Ну, положим, слово «мудак» было мне в ту пору неизвестно, но мудаков от этого меньше не становилось. Только больше. (Не узнав тайного имени, как нечисть такую заклинать? То-то же.)

Но тут все вдруг встало на свои места. Если люди у обезьян родились — что ж, тогда с них и спросу никакого быть не может. И так все гораздо лучше, чем следовало бы ожидать. Мне-то прежде казалось, что они не стараются совсем быть хорошими, а тут ясно: еще как стараются. Пупок рвут буквально.

Любить людей стало легко. Требования к ним свелись к минимуму. Говорит членораздельно, жопа не красная — вот и молодец. Можно дружить.

Позже, классу к восьмому, что ли, теория про обезьянорожденных была подвергнута критическому анализу. Вера моя в Чарльза Дарвина, проживавшего, если кто не знает, в месте под названием Даун-холл, поизносилась. И любить людей снова стало непросто. Хотя, конечно, возможно.

Но это уже совсем другая история.

Эта книга посвящается Руслану,

который, помнится, всегда удивлялся: какое же количество философских телег, религиозных догм, моральных принципов и прочей литературно-художественной мутотени повыдумали люди, чтобы иметь возможность Спокойно Пить Водку, всей полостью головы ощущая Собственную Правоту.

И ведь сами себе верят, что поразительно.

Эта книга посвящается Люське,

с которой мне удалось однажды поговорить о метафизическом ужасе.

(А вы, доктор, кончайте ухмыляться, слушайте внимательно: вас это тоже касается. Вас, собственно, в первую очередь.)

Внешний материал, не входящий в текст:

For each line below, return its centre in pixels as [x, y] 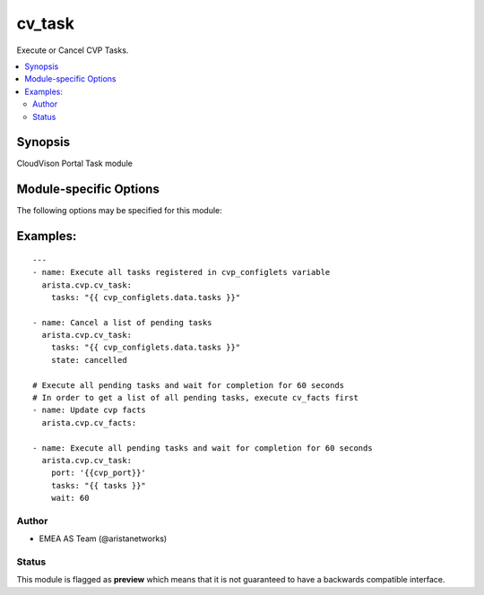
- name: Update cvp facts [90, 410]
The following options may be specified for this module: [120, 211]
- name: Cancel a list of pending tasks [122, 322]
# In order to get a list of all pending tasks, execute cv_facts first [195, 398]
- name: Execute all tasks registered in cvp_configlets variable [181, 272]
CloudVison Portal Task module [75, 164]
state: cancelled [89, 360]
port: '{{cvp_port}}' [99, 473]
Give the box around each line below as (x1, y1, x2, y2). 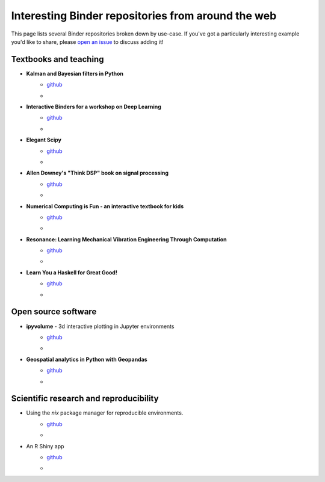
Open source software (11, 307, 97, 317)
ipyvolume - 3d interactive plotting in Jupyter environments (26, 323, 175, 330)
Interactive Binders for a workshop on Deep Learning (26, 103, 162, 111)
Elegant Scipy (26, 136, 61, 144)
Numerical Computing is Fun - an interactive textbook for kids (26, 202, 184, 210)
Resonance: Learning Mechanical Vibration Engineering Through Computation (26, 235, 227, 243)
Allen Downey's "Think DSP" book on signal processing (26, 169, 169, 177)
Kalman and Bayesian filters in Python (26, 70, 123, 77)
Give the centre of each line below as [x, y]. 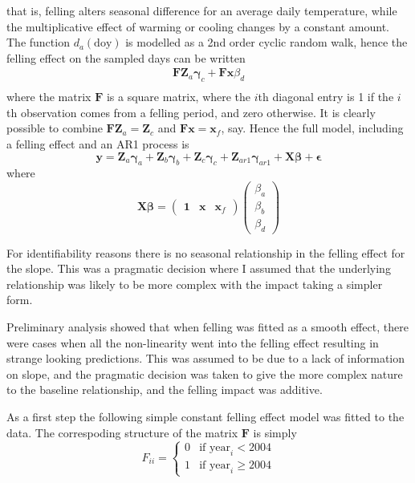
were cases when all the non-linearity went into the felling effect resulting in [193, 342]
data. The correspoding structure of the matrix [122, 432]
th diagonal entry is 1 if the [326, 97]
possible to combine [55, 128]
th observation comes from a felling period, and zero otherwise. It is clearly [191, 112]
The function [38, 42]
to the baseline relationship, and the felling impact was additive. [165, 390]
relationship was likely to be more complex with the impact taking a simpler [195, 284]
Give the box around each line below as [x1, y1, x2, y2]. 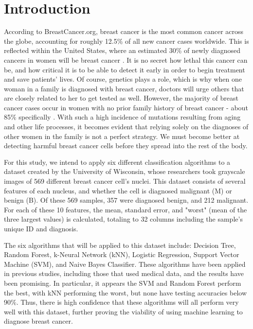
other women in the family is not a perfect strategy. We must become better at [4, 131, 240, 141]
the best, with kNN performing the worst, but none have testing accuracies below [4, 287, 247, 297]
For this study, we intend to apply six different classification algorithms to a [4, 156, 231, 167]
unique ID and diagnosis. [4, 224, 78, 233]
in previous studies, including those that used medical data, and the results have [4, 268, 244, 278]
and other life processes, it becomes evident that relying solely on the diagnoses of [4, 121, 249, 132]
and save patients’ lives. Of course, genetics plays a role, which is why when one [4, 74, 242, 84]
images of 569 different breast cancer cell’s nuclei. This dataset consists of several [4, 176, 246, 186]
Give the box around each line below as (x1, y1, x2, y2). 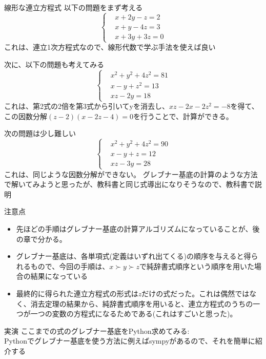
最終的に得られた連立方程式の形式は (16, 288, 138, 298)
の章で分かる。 (16, 233, 67, 244)
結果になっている (30, 271, 88, 281)
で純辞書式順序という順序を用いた (139, 260, 254, 271)
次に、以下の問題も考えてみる (4, 59, 104, 69)
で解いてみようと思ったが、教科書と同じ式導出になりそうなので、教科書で (4, 179, 255, 190)
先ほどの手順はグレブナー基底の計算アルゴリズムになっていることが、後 (16, 223, 260, 234)
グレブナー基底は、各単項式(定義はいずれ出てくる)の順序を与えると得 (16, 251, 251, 261)
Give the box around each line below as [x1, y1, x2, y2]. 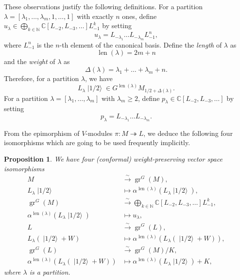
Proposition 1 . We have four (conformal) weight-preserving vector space [4, 154, 223, 164]
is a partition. [29, 267, 70, 277]
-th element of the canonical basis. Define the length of [59, 39, 222, 49]
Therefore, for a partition [4, 73, 79, 83]
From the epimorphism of [4, 128, 80, 138]
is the [37, 39, 53, 49]
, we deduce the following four [143, 128, 233, 138]
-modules [86, 128, 113, 138]
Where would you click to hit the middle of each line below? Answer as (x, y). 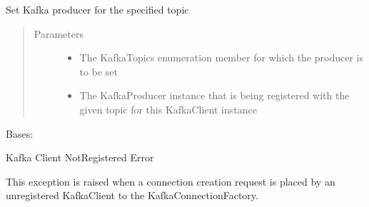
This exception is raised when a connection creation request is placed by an (171, 181)
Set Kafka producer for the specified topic (97, 9)
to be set (98, 71)
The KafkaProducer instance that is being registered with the (214, 95)
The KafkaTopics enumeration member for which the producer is (221, 57)
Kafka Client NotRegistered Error (80, 157)
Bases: (20, 133)
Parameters (59, 33)
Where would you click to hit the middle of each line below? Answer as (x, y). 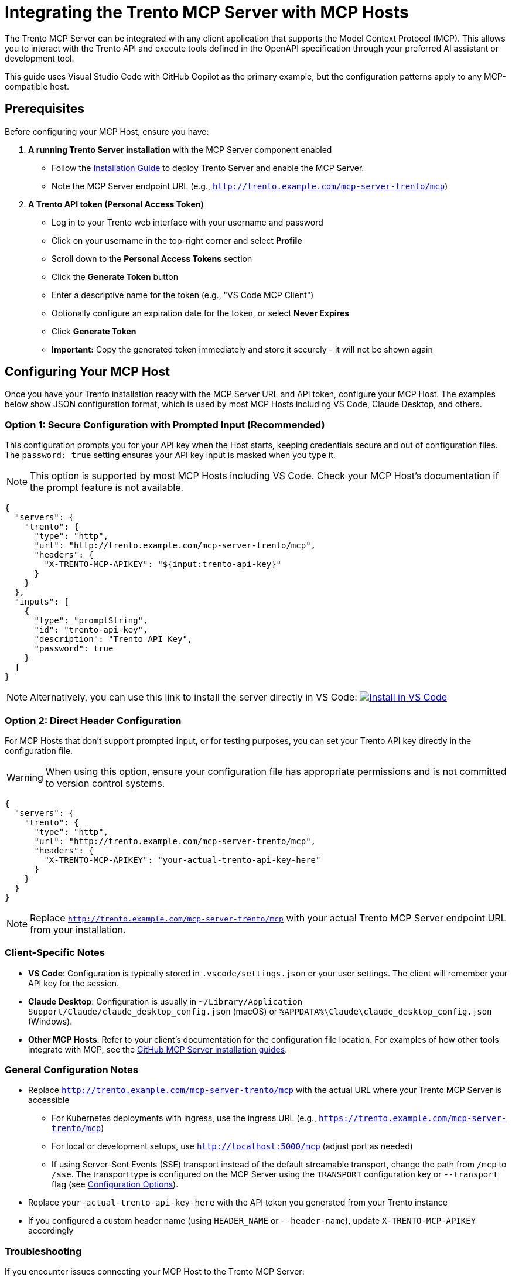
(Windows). (50, 1021)
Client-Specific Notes (55, 953)
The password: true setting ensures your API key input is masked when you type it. (170, 455)
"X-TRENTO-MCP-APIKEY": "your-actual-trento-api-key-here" (182, 860)
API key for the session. (74, 983)
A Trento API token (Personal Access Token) (116, 204)
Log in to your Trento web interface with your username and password (187, 222)
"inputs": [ (42, 602)
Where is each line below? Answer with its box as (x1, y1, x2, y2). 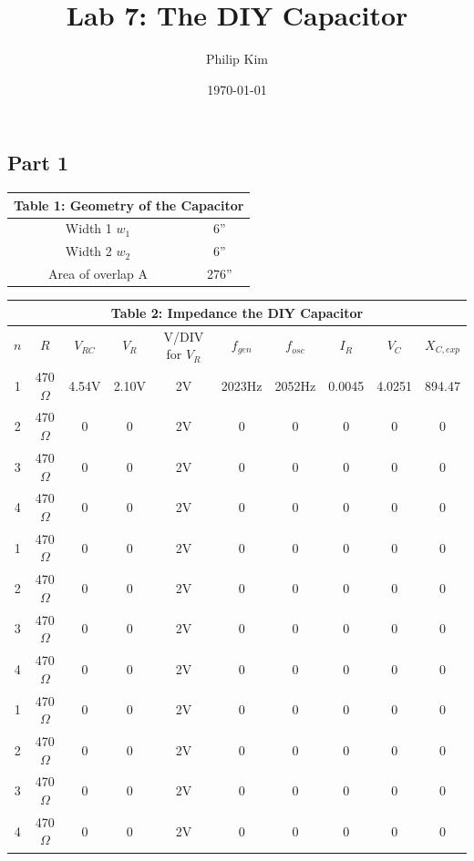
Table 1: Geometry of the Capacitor (14, 195, 244, 214)
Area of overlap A (48, 264, 148, 283)
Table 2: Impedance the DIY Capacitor (110, 302, 364, 322)
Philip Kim (206, 49, 268, 68)
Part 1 (7, 149, 69, 177)
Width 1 (65, 219, 112, 238)
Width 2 (65, 241, 112, 261)
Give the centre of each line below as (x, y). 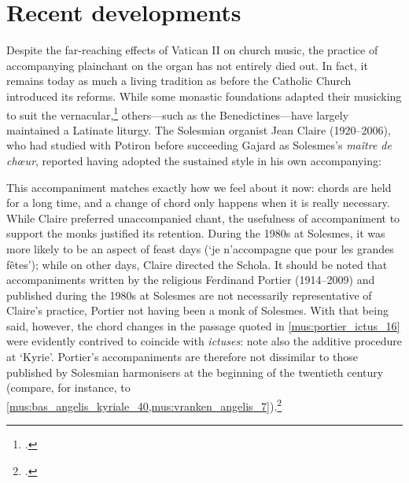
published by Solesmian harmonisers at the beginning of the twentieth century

В первый раз это было так.

Весна. Теплый, сладкий апрель. Мне тринадцать лет, я иду из школы домой, впереди у меня дивный, дивный день. Во-первых, никого нет дома. И не будет до вечера, а возможно, и до утра: я живу с папой, а папа любит и умеет загулять, мне с ним повезло. Значит, можно вылить суп в унитаз, пообедать яичницей и чаем с лимоном — благодать! Во-вторых, у меня со вчерашнего дня припасена толстая стопка библиотечных книжек: глядишь, отыщется что-то интересное. В-третьих, я, конечно, не буду делать уроки: я их вот уже год не делаю, и ничего. В-четвертых, мы с Сережкой, Димкой и Светкой Ивановой договорились вечером пойти в кино на французскую комедию «Четыре мушкетера». Мои «в-пятых», «в-шестых» и «в-седьмых» не менее прекрасны, но немного чересчур интимны для текущей исповеди и уведут нас в сторону.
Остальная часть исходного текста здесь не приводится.